I did create a Blast database using the TREMBL fasta file from Uniprot.
Inside my database (I used the -parse_seqids
option):
(Thanks to the command : blast/bin/blastdbcmd -db my_blastdb -dbtype prot -entry 'G3S368'
)
>tr|G3S368|G3S368_GORGO Uncharacterized protein OS=Gorilla gorilla gorilla GN=CTLA4 PE=4 SV=1
RYSVGDNDSNNVSIIDTSTNSVVGTVNVGLSTYNVAFTPDGKKIYATNSRNNTTSVIDVTTNKVTATVPTGDHPTDIAVS
PDGNKVYITNTGSNDLSVIDVTTNKVTATVPVGDGPCGVAVTLDGKKAYVPNKRSNTVSVINATTNTVTATVPVGITPLG
VAVTPDGNKVYVTNAESGNVSVIDTATNKVTATVNTGKYYMNYPVEVVIVPFMDSNMTDQSIGATSNAT
On the uniprot website:
>tr|G3S368|G3S368_GORGO Uncharacterized protein OS=Gorilla gorilla gorilla GN=CTLA4 PE=4 SV=1
MACLGFQRHKAQLNLATRTWPCTLLFFLLFIPVFCKAMHVAQPAVVLASSRGIASFVCEY
ASPGKATEVRVTVLRQADSQVTEVCAATYMMGNELTFLDDSICTGTSSGNQVNLTIQGLR
AMDTGLYICKVELMYPPPYYLGIGNGTQIYVIDPEPCPDSDFLLAFWVFFVKLSQSLFLL
SSIQVGTQYVLSSIMLKKRSPLTTGVYVKMPPTEPECEKQFQPYFIPIN
Any idea ? I think this is not the only record with that issue.
I did check and the sequence in the FASTA file is the good one.
Update
I've created the database a second time. Seems I have not run into the same issue.
The sequence is the same in the database and in the original FASTA file.
This time, I didn't use the following option: -max_file_sz 5GB
Is it possible this option was the reason of the encountered issue?

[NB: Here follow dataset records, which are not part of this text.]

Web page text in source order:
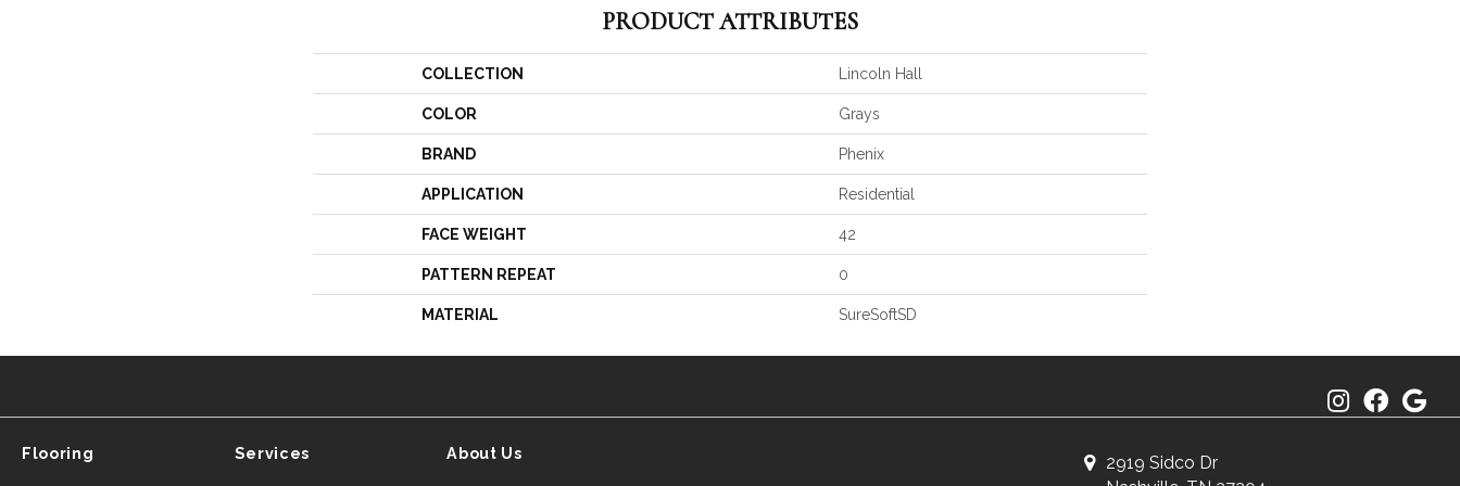
PRODUCT ATTRIBUTES
COLLECTION Lincoln Hall
COLOR Grays
BRAND Phenix
APPLICATION Residential
FACE WEIGHT 42
PATTERN REPEAT 0
MATERIAL SureSoftSD
Flooring Services About Us
2919 Sidco Dr

I don't quite get what are you pointing out as being the underlying problem. The fact that id's don't match? The fact that sequences are not the same? And how exactly is this a makeblastdb issue ?
mxs
The sequences are different but it's the same protein. Why do I have this sequence in the database and not the same as uniprot ? Is it an error during makeblastdb ? I've checked the file and I've found the record uniprot has. I wonder if it's possible that there are the two sequences with the same header in the fasta file.
It seems that's not the case. The FASTA file contains only one sequence for this identifier.

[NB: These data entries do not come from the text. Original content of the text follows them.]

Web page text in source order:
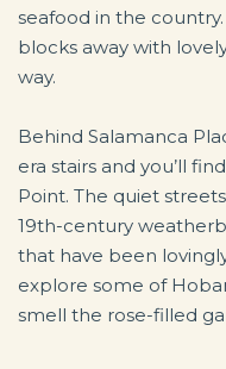
seafood in the
blocks away with
way.
Behind Salamanca
era stairs and you’ll
Point. The quiet
19th-century
that have been
explore some of
smell the rose-filled

Can you locate the G3S368 in your downloaded TREMBL database? Though it is possible that during the makeblastdb something went wrong this is highly UNLIKELY. so my guess is that some kind of a mix up might have happened on a web <-> trembl-dmp relation, given that you did not yourself do some pre-processing of the downloaded data.

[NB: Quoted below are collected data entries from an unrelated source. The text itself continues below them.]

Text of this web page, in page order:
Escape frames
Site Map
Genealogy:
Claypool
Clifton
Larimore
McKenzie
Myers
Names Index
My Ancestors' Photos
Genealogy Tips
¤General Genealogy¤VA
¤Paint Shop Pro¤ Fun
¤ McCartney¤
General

In the FASTA file downloaded from Uniprot, I've found the following entry:
(~ line 90585230)
You're right I didn't do anything to the downloaded data. But the FASTA file is structured so that I'm able to get hit_id, hit_def and sequence. I am not able to figure out what went wrong.